─── Supplied records

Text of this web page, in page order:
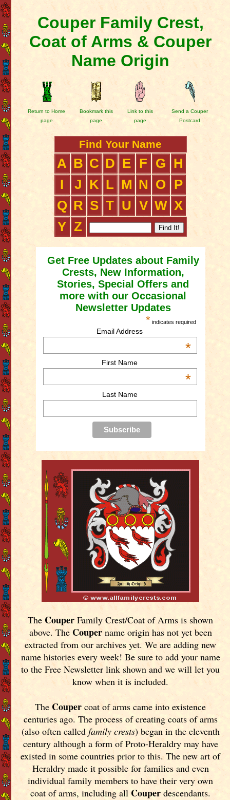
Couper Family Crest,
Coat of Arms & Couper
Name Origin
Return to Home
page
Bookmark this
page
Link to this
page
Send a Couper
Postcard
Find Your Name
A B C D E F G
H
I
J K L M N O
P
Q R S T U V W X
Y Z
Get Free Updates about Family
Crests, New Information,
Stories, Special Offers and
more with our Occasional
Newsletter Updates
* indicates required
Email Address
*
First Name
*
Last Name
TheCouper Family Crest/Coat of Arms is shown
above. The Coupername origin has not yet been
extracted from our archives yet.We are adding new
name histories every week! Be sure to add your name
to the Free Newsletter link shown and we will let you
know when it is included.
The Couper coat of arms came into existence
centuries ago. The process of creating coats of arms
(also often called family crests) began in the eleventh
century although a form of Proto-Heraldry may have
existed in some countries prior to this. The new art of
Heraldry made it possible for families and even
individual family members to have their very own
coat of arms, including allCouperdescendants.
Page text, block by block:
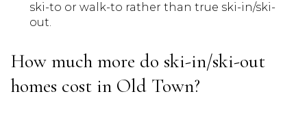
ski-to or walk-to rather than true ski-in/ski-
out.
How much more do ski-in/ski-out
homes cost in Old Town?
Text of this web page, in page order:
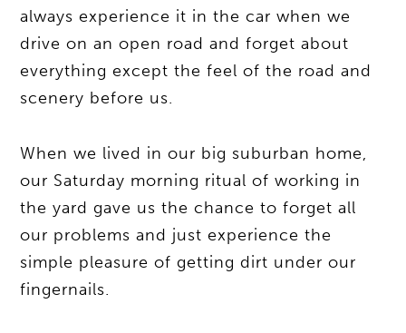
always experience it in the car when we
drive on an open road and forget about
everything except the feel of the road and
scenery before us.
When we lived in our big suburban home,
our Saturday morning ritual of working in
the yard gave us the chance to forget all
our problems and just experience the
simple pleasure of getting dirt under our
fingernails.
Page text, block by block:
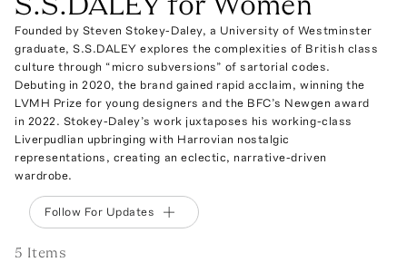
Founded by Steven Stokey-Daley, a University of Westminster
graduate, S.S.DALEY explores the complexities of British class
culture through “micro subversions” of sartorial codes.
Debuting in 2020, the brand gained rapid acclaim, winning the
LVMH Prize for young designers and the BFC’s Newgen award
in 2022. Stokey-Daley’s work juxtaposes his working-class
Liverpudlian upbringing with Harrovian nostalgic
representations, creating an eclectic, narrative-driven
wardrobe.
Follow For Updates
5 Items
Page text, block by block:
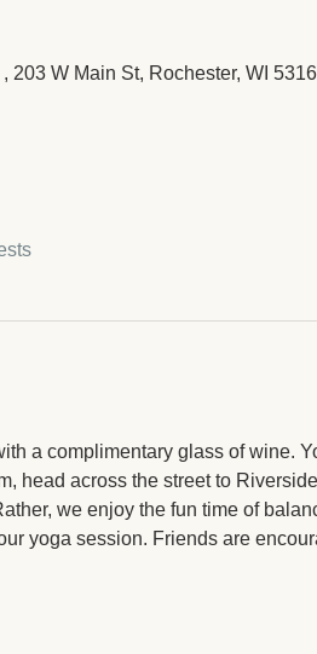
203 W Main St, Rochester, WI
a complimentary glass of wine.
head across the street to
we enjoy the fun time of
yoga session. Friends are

──────

Go through the entries and return each line where the word "experience" occurs.

always experience it in the car when we
our problems and just experience the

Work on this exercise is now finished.